_How to complete this task_
Where an entry holds an image, skip the image but reproduce the rest word for word.

_Provided entries_
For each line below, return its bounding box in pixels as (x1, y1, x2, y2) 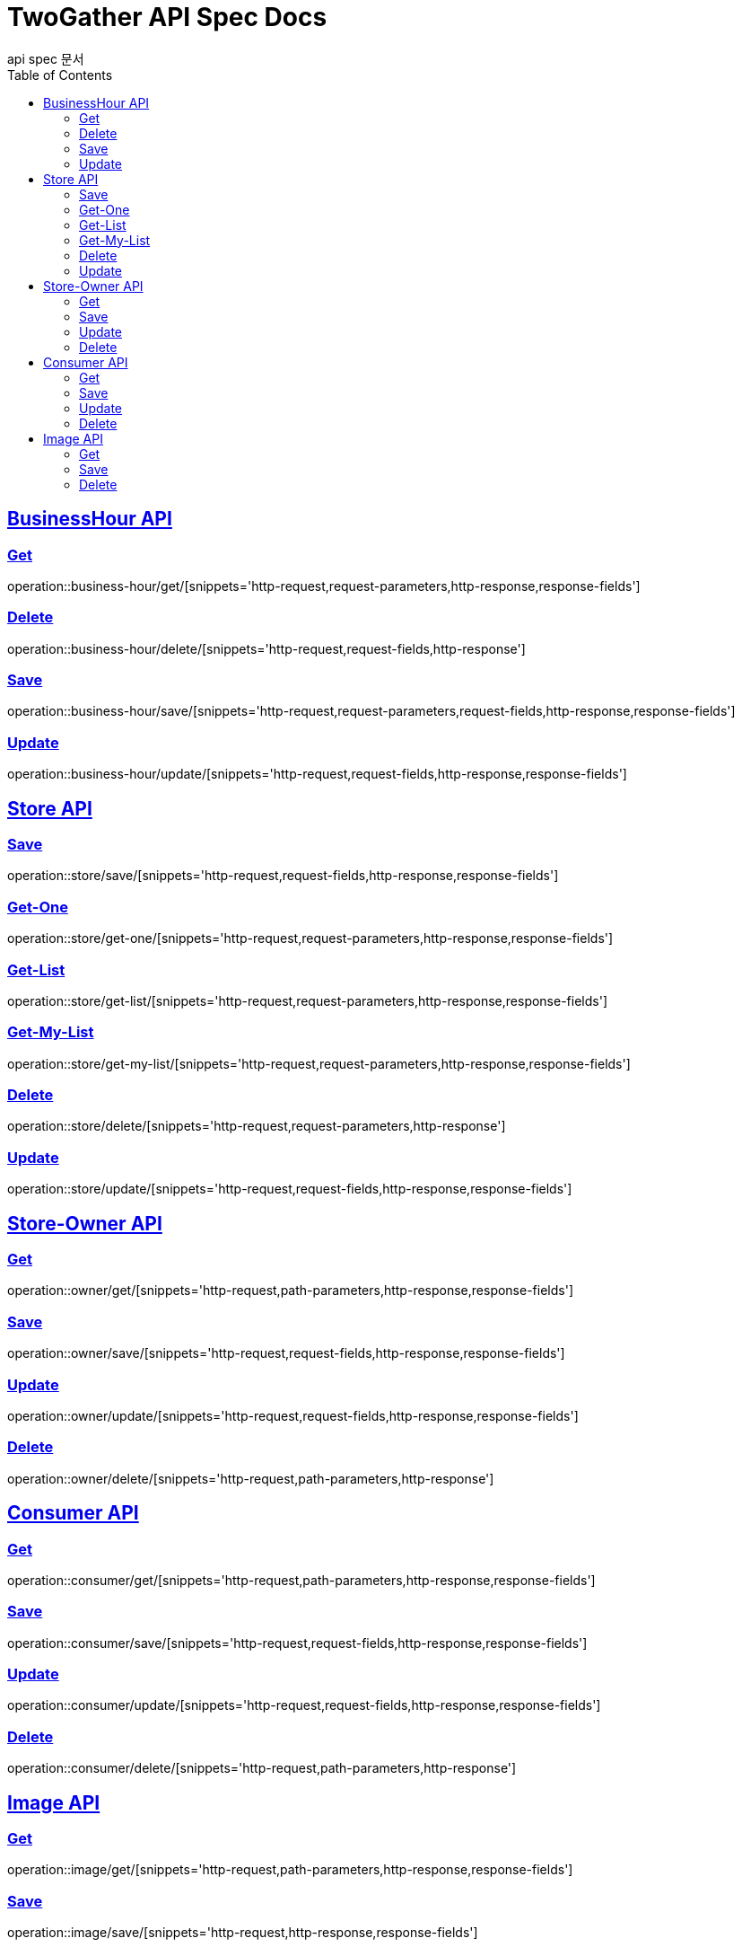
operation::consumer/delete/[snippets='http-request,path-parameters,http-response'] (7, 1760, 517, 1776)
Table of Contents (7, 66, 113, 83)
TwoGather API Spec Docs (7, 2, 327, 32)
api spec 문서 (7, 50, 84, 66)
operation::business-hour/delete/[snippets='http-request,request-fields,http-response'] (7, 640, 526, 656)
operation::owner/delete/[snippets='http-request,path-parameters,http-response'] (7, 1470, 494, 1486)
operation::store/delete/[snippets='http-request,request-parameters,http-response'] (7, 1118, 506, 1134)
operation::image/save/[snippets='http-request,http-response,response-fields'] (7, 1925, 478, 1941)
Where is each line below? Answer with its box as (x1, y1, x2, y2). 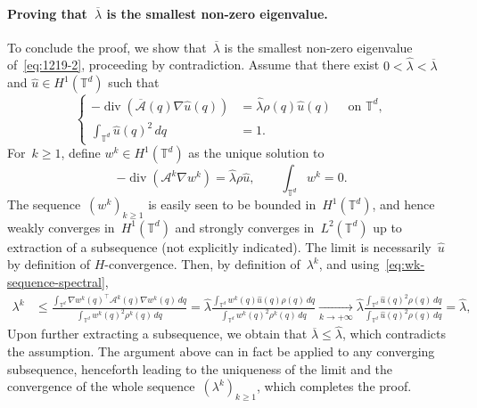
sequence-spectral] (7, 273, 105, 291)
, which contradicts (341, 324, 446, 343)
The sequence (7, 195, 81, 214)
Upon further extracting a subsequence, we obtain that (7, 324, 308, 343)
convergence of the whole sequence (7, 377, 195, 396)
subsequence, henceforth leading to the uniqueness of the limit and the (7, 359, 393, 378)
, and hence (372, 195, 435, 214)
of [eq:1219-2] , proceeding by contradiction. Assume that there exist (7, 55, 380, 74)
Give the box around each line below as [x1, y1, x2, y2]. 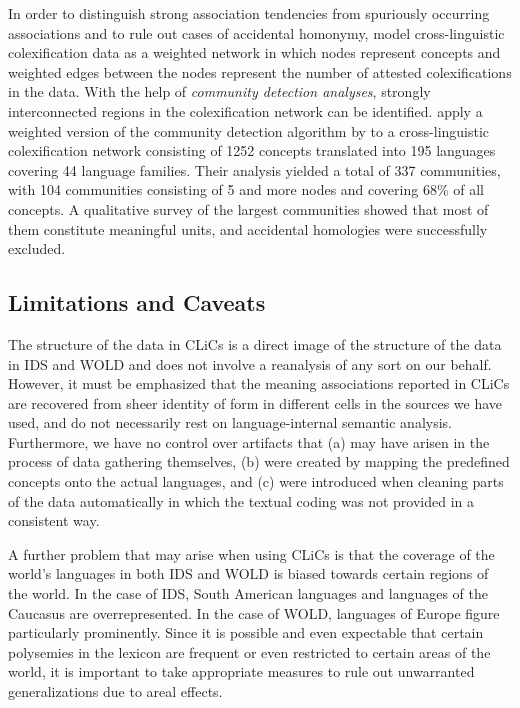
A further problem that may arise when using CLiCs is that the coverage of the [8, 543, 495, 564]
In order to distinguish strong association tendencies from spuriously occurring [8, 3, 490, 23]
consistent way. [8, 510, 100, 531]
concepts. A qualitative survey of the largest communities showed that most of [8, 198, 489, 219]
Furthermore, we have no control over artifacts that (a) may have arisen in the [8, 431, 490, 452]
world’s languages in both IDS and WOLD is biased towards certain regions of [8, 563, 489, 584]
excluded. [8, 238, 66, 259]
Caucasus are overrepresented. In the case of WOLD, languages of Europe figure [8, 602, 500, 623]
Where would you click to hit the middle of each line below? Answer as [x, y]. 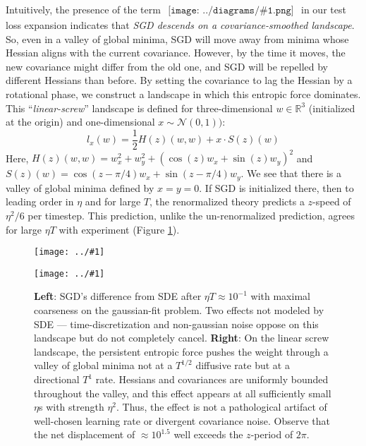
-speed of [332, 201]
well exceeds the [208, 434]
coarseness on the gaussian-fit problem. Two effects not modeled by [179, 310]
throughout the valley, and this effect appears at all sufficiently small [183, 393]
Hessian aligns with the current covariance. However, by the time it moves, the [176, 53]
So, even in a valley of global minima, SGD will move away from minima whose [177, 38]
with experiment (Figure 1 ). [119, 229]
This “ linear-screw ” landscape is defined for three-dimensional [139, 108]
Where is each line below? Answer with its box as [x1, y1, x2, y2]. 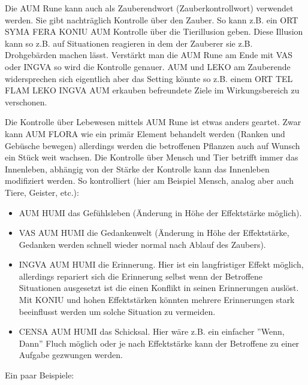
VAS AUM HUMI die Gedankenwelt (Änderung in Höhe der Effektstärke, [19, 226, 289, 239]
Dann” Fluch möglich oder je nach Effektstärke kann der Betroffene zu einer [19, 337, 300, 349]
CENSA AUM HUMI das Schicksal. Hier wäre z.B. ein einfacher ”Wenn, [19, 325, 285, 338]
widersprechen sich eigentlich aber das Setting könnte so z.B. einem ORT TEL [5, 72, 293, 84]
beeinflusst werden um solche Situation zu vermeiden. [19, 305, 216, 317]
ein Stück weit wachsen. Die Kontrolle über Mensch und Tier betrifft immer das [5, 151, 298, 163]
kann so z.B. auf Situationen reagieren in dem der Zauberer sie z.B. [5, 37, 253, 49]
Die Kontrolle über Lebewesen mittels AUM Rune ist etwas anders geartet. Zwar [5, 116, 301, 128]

_Answer to the exercise_
For each line below, return its bounding box in pixels as (x1, y1, x2, y2) 
operation::consumer/delete/[snippets='http-request,path-parameters,http-response'] (7, 1760, 517, 1776)
Table of Contents (7, 66, 113, 83)
TwoGather API Spec Docs (7, 2, 327, 32)
api spec 문서 (7, 50, 84, 66)
operation::business-hour/delete/[snippets='http-request,request-fields,http-response'] (7, 640, 526, 656)
operation::owner/delete/[snippets='http-request,path-parameters,http-response'] (7, 1470, 494, 1486)
operation::store/delete/[snippets='http-request,request-parameters,http-response'] (7, 1118, 506, 1134)
operation::image/save/[snippets='http-request,http-response,response-fields'] (7, 1925, 478, 1941)
Where is each line below? Answer with its box as (x1, y1, x2, y2). 
sequence-spectral] (7, 273, 105, 291)
, which contradicts (341, 324, 446, 343)
The sequence (7, 195, 81, 214)
Upon further extracting a subsequence, we obtain that (7, 324, 308, 343)
convergence of the whole sequence (7, 377, 195, 396)
subsequence, henceforth leading to the uniqueness of the limit and the (7, 359, 393, 378)
, and hence (372, 195, 435, 214)
of [eq:1219-2] , proceeding by contradiction. Assume that there exist (7, 55, 380, 74)
Give the box around each line below as [x1, y1, x2, y2]. 
A further problem that may arise when using CLiCs is that the coverage of the [8, 543, 495, 564]
In order to distinguish strong association tendencies from spuriously occurring [8, 3, 490, 23]
consistent way. [8, 510, 100, 531]
concepts. A qualitative survey of the largest communities showed that most of [8, 198, 489, 219]
Furthermore, we have no control over artifacts that (a) may have arisen in the [8, 431, 490, 452]
world’s languages in both IDS and WOLD is biased towards certain regions of [8, 563, 489, 584]
excluded. [8, 238, 66, 259]
Caucasus are overrepresented. In the case of WOLD, languages of Europe figure [8, 602, 500, 623]
Where would you click to hit the middle of each line below? Answer as [x, y]. 
-speed of [332, 201]
well exceeds the [208, 434]
coarseness on the gaussian-fit problem. Two effects not modeled by [179, 310]
throughout the valley, and this effect appears at all sufficiently small [183, 393]
Hessian aligns with the current covariance. However, by the time it moves, the [176, 53]
So, even in a valley of global minima, SGD will move away from minima whose [177, 38]
with experiment (Figure 1 ). [119, 229]
This “ linear-screw ” landscape is defined for three-dimensional [139, 108]
Where is each line below? Answer with its box as [x1, y1, x2, y2]. 
VAS AUM HUMI die Gedankenwelt (Änderung in Höhe der Effektstärke, [19, 226, 289, 239]
Dann” Fluch möglich oder je nach Effektstärke kann der Betroffene zu einer [19, 337, 300, 349]
CENSA AUM HUMI das Schicksal. Hier wäre z.B. ein einfacher ”Wenn, [19, 325, 285, 338]
widersprechen sich eigentlich aber das Setting könnte so z.B. einem ORT TEL [5, 72, 293, 84]
beeinflusst werden um solche Situation zu vermeiden. [19, 305, 216, 317]
ein Stück weit wachsen. Die Kontrolle über Mensch und Tier betrifft immer das [5, 151, 298, 163]
kann so z.B. auf Situationen reagieren in dem der Zauberer sie z.B. [5, 37, 253, 49]
Die Kontrolle über Lebewesen mittels AUM Rune ist etwas anders geartet. Zwar [5, 116, 301, 128]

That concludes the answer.